Question

A study looked at employee​ behavior, namely​ absenteeism, promptness to​ work, and turnover. The study found that 70​% of the employees had problems with​ absenteeism, also, 50​% had problems with turnover. Suppose that 40​% of the employees had problems with both absenteeism and turnover. Use this information to find the probability that an employee selected from the group surveyed had problems with either absenteeism or turnover.

Answer 1

There is a 40% probability that an employee selected from the group surveyed had problems with either absenteeism or turnover.

Explanation:

We can solve this problem building the Venn's diagram of these probabilities.

I am going to say that

The set A are those employees who had problems with absenteeism.

The set B are those employees who had problems with turnover.

We have that:

`A = a + (A \cap B)`

In which a represents those that had problems with absenteeism but not work turnover and
`(A \cap B)` are those who had problems with both these things.

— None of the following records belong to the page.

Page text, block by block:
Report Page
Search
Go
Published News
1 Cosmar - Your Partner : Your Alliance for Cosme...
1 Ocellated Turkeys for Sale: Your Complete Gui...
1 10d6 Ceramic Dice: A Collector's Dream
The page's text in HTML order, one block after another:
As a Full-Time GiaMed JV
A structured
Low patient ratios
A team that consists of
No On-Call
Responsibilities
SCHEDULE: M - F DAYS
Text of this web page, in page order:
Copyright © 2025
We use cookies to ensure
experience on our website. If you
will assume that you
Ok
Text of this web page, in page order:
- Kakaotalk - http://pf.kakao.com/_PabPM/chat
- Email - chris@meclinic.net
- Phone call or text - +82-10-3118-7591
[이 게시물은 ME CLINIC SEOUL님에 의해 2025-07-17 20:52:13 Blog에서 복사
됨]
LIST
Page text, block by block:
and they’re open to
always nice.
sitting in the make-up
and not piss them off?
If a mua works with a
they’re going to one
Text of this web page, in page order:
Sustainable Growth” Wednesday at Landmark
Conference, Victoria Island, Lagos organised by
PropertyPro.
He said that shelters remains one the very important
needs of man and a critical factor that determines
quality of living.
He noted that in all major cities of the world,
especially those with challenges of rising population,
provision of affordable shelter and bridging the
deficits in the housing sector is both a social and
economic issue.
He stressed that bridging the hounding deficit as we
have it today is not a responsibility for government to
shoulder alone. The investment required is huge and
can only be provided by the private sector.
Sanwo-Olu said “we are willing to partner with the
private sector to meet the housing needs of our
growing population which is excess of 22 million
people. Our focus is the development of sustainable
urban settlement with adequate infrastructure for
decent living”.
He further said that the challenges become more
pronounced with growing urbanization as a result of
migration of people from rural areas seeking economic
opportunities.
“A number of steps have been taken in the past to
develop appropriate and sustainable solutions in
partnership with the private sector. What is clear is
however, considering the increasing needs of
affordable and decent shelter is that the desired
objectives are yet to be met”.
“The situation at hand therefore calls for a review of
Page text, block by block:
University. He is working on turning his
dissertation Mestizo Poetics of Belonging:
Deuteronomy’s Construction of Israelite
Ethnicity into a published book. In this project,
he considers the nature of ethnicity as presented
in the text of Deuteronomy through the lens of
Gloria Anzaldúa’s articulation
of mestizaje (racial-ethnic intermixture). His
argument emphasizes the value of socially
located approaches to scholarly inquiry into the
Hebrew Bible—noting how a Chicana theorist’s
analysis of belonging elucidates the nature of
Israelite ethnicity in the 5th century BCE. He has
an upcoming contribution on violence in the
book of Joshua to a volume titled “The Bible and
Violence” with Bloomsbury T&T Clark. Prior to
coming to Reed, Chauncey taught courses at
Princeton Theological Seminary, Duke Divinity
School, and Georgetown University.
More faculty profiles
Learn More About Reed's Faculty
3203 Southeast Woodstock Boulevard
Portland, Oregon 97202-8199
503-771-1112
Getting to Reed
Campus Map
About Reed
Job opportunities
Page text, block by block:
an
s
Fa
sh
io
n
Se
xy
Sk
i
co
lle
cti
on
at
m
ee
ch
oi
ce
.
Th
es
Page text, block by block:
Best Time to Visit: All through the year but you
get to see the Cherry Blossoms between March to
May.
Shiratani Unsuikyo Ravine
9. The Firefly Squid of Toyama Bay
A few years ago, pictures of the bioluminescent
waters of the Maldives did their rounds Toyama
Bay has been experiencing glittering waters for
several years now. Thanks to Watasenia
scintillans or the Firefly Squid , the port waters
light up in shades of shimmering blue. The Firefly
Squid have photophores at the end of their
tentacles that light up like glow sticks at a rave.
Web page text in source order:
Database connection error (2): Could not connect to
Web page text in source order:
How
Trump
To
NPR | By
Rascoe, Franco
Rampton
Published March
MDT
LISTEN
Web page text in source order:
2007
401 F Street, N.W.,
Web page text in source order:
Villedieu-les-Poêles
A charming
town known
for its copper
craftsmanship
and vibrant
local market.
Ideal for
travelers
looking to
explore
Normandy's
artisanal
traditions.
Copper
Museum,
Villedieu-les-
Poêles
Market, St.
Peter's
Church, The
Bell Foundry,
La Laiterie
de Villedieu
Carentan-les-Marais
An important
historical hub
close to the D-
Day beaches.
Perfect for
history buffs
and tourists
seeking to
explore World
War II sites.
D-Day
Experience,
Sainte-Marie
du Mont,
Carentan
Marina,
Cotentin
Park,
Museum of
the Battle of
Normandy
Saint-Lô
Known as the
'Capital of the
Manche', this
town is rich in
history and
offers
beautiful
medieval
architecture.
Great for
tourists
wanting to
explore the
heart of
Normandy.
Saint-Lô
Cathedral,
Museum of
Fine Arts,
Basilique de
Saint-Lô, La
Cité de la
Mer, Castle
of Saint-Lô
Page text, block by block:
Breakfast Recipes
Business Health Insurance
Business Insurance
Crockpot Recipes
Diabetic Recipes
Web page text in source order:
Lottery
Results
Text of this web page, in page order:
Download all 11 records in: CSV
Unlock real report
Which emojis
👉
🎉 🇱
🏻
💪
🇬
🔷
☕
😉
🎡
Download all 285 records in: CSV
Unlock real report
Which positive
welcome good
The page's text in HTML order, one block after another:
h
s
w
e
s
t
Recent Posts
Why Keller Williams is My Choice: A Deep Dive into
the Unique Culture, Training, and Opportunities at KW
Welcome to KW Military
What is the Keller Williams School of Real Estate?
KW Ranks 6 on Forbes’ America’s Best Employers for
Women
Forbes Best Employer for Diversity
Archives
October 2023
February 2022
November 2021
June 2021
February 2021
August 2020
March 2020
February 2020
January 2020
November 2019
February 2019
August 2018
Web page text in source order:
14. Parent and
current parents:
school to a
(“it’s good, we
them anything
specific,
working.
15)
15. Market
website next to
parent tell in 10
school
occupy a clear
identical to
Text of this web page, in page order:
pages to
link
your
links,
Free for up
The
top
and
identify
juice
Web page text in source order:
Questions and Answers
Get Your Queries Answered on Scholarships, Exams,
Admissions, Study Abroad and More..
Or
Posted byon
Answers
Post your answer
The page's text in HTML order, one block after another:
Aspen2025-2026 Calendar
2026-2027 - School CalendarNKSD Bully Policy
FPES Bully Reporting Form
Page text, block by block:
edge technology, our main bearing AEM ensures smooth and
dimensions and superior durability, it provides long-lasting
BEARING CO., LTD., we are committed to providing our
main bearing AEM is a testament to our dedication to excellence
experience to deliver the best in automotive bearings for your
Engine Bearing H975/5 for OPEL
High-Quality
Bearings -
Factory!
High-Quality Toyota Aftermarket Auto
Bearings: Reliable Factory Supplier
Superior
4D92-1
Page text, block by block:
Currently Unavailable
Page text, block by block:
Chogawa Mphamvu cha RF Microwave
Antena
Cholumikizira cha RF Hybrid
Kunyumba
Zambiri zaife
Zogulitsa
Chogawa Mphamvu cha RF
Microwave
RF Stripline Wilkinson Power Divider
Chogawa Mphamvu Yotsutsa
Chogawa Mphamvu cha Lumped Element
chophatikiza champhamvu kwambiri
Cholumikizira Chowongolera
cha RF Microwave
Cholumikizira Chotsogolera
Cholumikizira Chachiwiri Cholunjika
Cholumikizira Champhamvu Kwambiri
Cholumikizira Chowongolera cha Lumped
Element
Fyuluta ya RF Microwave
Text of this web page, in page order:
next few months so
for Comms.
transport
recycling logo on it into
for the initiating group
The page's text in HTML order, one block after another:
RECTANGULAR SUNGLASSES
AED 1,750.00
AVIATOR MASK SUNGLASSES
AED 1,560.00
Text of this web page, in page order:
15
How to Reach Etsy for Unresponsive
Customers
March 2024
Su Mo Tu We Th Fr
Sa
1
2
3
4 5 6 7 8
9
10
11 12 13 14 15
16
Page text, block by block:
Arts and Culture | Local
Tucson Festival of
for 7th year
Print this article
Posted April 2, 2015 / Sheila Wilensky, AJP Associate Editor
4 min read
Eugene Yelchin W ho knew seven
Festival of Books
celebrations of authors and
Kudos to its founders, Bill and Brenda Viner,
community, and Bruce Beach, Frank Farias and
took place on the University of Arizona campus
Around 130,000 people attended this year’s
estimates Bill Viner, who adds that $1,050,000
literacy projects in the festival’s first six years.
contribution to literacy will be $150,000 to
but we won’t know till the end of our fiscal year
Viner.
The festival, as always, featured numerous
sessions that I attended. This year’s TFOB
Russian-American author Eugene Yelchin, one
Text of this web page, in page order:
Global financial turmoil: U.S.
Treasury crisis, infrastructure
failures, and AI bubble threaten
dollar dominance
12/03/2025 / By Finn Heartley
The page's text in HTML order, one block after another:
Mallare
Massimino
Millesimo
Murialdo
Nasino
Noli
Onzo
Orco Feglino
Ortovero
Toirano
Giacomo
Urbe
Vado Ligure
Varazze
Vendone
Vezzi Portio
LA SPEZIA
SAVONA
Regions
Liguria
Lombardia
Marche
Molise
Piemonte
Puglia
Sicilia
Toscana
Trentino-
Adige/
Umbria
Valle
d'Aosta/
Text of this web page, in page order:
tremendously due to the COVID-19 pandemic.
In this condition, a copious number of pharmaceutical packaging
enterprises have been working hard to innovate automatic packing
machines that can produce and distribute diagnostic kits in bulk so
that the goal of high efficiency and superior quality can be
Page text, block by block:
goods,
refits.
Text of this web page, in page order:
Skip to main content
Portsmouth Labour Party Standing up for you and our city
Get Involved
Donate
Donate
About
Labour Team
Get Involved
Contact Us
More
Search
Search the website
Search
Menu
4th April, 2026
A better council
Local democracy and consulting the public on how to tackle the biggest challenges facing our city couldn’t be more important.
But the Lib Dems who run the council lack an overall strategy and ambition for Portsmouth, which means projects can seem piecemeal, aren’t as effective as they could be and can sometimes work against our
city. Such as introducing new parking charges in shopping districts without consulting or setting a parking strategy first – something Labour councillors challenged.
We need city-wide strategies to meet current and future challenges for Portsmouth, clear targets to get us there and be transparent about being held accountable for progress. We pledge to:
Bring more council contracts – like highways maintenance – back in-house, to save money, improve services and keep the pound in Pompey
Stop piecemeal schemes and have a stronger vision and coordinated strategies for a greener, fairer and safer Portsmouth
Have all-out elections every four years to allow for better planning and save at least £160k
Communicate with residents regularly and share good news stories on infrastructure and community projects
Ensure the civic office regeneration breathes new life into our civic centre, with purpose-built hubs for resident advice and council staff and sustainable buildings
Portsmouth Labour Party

By the same logic, we have that:

`B = b + (A \cap B)`

We start finding the values from the intersection of these sets:

Suppose that 40​% of the employees had problems with both absenteeism and turnover.

This means that
`A \cap B = 0.4`.

50​% had problems with turnover

This means that
`B = 0.5`

`B = b + (A \cap B)`

`0.50 = b + 0.4`

`b = 0.10`

70​% of the employees had problems with​ absenteeism

This means that
`A = 0.7`

`A = a + (A \cap B)`

`0.70 = a + 0.4`

`a = 0.30`

Use this information to find the probability that an employee selected from the group surveyed had problems with either absenteeism or turnover.

This is

`P = a + b = 0.30 + 0.10= 0.40`

There is a 40% probability that an employee selected from the group surveyed had problems with either absenteeism or turnover.